**How to complete this task**
The answer is a number and nothing else: the count of lines in these entries containing the word "signature".

(Records shown begins)

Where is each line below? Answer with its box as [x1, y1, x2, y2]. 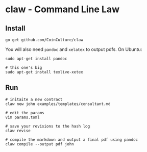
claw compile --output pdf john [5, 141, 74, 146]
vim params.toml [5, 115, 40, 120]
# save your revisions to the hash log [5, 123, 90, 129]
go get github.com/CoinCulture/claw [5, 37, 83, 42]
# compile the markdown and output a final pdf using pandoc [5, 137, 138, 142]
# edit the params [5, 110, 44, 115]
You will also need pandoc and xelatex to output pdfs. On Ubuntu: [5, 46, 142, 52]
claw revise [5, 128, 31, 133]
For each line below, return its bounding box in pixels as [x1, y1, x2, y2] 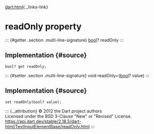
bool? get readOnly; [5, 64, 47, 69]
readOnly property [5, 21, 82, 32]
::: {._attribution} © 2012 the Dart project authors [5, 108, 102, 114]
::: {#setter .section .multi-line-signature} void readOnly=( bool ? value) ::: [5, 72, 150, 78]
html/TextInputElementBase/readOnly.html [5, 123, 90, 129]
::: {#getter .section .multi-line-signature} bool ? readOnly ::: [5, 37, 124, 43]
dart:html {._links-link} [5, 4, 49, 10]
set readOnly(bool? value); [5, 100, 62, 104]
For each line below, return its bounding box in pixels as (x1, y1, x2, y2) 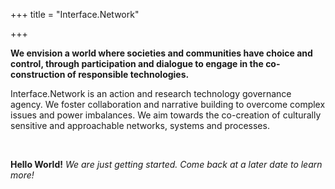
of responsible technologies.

(Records shown ends)
(Records shown begins)

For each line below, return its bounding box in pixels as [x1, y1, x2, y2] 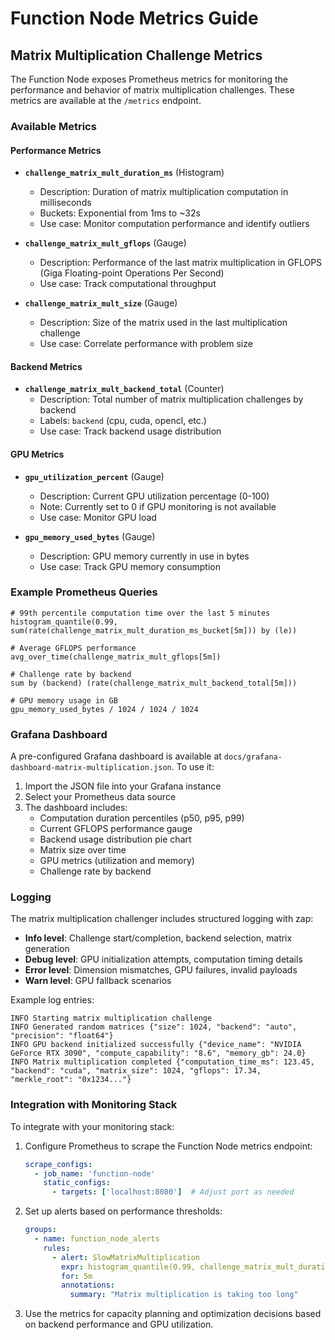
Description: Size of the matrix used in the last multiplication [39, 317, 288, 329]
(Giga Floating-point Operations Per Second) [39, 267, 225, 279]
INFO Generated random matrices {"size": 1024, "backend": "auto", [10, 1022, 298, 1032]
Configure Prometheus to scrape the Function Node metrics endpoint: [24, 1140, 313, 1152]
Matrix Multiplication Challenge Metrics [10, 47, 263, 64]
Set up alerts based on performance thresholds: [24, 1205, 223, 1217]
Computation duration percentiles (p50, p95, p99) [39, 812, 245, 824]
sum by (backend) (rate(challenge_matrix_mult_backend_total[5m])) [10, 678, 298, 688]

(Records shown ends)

**Result of the exercise**
2